### Exercise objective
Whenever the word "empty" shows up in a line of the data, copy that line.

### Data listing
───

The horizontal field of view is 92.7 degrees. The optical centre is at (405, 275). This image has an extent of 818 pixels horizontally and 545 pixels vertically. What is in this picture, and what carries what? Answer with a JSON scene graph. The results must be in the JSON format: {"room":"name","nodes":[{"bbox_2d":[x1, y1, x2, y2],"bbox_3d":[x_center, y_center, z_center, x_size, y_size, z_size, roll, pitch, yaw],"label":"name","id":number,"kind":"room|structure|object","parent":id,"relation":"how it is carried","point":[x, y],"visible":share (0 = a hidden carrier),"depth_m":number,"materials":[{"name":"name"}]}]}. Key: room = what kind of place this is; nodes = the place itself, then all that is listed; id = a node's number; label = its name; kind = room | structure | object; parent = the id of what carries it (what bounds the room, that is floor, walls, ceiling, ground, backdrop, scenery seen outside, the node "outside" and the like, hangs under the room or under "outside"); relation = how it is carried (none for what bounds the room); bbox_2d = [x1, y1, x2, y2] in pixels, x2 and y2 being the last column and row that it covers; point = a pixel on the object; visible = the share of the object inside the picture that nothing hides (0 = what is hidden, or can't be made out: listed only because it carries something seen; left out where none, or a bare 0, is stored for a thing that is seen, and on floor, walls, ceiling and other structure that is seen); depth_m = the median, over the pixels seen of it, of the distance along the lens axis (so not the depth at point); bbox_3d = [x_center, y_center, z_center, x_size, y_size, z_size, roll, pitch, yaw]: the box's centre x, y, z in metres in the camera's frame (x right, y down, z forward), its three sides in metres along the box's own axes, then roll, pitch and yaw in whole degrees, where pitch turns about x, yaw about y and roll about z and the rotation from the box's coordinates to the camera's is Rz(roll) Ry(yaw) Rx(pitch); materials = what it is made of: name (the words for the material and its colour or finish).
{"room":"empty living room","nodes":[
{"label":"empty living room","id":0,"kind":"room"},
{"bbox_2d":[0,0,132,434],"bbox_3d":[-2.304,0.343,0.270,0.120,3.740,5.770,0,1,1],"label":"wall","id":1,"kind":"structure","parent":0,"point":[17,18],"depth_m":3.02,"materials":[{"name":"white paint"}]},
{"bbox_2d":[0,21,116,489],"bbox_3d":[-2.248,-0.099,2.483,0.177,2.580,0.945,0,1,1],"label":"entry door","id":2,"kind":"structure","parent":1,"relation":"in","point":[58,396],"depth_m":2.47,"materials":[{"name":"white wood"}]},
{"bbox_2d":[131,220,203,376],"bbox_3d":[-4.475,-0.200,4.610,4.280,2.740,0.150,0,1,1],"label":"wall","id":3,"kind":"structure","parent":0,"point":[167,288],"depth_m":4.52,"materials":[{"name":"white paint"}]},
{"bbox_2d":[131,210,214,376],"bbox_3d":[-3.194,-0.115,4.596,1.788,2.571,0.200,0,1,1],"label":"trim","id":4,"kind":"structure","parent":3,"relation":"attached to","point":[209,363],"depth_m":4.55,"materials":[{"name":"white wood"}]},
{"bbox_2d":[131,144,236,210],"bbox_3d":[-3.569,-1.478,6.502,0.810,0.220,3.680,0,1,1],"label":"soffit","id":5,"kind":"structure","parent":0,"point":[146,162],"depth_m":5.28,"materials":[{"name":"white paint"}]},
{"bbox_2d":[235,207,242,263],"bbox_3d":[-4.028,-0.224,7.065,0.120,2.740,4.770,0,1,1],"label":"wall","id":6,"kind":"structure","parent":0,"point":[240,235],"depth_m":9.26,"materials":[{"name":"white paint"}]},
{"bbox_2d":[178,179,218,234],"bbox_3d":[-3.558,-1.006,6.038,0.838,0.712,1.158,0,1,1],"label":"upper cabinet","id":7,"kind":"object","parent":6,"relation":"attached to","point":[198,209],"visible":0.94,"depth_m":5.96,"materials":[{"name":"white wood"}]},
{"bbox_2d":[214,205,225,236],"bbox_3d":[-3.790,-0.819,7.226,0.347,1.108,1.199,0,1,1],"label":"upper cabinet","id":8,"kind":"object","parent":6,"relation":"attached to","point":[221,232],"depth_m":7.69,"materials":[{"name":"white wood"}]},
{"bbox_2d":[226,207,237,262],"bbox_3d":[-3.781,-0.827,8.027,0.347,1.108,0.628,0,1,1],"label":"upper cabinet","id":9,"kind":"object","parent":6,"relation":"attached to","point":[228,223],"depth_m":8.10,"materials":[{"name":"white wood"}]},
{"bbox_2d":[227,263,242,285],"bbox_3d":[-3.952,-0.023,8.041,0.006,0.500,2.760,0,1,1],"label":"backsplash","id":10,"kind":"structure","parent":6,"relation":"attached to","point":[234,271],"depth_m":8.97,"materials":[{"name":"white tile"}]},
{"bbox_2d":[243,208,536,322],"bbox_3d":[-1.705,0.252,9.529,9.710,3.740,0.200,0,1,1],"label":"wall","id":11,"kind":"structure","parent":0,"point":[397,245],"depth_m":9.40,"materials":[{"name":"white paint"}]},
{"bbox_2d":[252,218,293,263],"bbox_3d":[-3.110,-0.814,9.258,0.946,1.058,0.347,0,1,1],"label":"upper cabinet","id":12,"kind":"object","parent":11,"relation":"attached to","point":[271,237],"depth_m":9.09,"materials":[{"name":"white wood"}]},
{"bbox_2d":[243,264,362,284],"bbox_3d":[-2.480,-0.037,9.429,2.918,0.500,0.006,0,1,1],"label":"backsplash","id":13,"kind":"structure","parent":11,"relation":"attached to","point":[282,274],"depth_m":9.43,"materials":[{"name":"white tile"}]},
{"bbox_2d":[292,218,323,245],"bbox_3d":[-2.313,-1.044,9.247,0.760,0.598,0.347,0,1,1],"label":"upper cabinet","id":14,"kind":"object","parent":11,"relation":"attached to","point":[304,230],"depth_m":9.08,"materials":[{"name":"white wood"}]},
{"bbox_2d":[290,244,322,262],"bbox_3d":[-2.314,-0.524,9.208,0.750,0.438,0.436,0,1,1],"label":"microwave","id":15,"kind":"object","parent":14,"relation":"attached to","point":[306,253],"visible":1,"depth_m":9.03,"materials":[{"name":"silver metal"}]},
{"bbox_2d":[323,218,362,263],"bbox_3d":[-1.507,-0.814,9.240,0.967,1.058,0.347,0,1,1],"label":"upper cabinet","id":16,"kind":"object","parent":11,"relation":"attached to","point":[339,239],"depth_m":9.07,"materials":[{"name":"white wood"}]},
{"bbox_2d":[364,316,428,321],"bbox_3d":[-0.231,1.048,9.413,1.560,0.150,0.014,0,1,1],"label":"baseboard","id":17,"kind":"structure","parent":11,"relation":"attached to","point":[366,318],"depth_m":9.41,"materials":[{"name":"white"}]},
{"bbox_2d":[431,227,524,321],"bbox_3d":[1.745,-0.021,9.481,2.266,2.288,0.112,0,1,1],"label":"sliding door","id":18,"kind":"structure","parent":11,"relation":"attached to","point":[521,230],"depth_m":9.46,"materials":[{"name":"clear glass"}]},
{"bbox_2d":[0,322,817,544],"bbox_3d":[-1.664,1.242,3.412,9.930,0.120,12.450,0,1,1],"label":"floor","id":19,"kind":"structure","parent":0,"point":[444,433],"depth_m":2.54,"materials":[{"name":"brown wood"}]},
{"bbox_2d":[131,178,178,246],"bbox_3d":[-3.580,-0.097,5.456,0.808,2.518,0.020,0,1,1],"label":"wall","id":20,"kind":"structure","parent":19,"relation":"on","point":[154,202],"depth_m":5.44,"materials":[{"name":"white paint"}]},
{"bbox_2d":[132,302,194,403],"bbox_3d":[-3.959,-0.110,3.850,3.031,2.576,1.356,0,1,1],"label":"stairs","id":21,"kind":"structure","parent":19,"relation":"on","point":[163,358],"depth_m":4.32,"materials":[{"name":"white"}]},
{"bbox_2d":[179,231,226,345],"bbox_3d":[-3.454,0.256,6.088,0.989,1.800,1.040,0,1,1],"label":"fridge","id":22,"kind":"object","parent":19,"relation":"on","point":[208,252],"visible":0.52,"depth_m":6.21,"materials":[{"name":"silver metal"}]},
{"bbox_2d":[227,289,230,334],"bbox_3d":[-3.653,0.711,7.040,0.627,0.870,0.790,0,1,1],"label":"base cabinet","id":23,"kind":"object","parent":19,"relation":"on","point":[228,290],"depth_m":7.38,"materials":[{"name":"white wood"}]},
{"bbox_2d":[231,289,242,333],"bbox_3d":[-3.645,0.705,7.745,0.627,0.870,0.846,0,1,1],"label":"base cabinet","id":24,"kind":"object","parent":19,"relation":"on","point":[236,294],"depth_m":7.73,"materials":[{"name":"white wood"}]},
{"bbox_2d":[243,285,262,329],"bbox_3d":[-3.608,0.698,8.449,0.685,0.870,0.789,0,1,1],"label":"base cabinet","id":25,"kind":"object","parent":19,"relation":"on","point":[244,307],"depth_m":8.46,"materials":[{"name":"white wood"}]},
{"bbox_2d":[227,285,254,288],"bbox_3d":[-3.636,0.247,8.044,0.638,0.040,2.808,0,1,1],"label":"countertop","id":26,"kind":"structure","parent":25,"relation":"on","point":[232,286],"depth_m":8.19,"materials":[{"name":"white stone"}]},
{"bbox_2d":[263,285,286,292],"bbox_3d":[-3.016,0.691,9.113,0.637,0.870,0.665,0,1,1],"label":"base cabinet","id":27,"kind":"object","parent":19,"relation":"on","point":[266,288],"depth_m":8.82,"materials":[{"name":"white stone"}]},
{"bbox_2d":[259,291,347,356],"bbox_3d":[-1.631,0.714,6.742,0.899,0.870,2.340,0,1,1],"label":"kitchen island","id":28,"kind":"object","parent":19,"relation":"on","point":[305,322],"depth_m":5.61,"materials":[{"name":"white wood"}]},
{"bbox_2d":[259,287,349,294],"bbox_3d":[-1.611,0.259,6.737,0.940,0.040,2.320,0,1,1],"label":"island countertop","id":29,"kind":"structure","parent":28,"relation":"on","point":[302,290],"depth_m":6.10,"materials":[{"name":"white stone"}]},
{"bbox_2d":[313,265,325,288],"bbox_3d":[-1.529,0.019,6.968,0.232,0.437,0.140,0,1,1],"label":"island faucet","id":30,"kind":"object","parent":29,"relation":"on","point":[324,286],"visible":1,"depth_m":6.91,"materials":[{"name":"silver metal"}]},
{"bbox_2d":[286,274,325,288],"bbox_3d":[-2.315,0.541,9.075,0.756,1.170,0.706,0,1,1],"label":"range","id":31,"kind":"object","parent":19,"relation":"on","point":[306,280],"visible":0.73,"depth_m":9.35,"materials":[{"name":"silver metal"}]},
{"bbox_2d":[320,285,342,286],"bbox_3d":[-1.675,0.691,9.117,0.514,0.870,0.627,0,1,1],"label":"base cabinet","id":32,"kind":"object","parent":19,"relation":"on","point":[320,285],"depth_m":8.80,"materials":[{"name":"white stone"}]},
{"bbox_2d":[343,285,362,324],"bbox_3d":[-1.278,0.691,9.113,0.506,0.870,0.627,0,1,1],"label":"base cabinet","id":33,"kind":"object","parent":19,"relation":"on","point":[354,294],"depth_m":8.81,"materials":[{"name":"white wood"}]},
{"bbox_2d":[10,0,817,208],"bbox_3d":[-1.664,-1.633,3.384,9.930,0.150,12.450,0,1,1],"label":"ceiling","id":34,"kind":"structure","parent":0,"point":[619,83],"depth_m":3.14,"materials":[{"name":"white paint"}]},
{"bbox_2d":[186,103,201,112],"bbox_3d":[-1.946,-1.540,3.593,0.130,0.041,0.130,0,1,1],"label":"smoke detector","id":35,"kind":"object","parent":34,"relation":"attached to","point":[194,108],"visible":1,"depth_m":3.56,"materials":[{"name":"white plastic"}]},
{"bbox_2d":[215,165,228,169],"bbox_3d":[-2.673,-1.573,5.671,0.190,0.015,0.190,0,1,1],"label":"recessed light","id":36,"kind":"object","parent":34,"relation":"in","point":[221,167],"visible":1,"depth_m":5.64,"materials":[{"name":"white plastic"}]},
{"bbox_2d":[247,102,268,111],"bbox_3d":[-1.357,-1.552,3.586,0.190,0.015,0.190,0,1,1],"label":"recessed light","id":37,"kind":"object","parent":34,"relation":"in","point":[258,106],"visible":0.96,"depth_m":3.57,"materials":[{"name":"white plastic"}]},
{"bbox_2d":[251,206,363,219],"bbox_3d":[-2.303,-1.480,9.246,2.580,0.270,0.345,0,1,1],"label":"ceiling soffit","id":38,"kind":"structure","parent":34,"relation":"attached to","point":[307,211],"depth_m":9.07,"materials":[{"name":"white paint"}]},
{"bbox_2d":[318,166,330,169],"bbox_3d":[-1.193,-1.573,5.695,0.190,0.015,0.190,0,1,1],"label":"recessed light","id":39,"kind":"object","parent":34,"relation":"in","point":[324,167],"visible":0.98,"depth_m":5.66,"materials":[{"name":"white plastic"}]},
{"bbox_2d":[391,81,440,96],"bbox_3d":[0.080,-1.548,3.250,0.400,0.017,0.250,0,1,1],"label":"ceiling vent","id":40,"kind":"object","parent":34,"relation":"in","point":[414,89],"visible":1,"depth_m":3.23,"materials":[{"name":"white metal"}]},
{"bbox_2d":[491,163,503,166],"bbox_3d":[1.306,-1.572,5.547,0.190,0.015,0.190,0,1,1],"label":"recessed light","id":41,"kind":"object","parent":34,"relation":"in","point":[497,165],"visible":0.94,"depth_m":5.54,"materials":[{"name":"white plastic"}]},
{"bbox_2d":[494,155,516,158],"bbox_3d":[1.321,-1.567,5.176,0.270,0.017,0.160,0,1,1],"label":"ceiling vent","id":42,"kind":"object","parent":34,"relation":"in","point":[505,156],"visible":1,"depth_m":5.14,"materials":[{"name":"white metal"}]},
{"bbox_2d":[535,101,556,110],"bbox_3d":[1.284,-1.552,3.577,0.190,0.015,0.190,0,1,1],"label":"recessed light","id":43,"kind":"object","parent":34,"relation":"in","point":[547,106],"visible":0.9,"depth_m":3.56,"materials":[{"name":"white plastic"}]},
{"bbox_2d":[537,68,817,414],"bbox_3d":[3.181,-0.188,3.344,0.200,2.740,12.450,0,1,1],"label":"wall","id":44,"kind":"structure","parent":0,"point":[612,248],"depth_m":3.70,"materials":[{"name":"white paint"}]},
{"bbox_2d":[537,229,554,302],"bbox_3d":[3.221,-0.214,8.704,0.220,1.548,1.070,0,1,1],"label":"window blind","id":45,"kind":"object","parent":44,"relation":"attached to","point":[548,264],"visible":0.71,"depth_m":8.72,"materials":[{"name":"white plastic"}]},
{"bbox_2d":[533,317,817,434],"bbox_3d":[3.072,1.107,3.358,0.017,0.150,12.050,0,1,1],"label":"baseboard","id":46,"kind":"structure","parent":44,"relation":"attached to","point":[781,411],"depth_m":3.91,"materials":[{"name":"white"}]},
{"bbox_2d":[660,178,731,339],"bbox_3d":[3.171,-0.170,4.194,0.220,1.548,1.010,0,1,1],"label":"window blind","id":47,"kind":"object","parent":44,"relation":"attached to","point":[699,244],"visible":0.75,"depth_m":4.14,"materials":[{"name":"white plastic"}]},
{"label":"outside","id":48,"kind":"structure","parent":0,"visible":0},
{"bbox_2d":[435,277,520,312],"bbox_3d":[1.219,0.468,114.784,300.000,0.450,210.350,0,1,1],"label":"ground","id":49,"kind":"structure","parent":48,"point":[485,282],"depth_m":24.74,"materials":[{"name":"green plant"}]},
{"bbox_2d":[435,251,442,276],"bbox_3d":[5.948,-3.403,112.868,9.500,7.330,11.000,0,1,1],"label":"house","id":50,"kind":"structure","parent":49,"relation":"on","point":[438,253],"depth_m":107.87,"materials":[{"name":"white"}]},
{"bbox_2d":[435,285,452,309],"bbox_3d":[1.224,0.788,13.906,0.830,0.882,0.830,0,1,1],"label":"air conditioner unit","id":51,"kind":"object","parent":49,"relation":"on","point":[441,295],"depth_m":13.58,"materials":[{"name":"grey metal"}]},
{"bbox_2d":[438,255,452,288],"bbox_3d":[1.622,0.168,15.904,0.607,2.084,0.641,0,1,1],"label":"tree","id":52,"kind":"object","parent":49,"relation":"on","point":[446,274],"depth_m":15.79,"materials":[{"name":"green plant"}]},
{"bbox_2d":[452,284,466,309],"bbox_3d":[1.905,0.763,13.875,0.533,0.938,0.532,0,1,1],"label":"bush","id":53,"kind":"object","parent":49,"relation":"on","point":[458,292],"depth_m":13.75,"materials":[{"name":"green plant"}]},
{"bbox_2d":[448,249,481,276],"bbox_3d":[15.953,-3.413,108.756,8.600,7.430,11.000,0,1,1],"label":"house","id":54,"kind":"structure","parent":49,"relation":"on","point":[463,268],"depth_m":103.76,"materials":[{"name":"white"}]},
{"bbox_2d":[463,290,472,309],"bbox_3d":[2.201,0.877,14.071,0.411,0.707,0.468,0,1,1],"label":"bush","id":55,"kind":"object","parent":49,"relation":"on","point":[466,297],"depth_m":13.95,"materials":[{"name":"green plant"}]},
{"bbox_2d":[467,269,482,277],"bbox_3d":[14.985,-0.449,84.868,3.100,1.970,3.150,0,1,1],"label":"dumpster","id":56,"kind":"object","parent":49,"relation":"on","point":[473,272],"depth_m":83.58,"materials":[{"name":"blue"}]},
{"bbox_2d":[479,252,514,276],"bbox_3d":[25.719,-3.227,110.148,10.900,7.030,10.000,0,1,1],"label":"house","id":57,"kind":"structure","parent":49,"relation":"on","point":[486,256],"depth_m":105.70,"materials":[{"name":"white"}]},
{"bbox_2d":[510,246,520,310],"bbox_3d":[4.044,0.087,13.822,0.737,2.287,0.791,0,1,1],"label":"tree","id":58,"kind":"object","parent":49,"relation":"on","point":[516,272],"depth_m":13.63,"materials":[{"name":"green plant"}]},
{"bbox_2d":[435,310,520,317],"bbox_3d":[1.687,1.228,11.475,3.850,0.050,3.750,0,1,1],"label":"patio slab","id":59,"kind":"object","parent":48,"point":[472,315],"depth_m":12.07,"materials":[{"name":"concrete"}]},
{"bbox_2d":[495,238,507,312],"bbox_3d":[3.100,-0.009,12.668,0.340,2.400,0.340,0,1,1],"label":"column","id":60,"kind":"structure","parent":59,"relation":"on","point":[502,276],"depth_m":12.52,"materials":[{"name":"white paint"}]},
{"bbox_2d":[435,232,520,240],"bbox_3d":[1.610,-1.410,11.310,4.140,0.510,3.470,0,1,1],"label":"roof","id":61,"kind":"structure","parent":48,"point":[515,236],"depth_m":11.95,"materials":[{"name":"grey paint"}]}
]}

───

### Written solution
{"room":"empty living room","nodes":[
{"label":"empty living room","id":0,"kind":"room"},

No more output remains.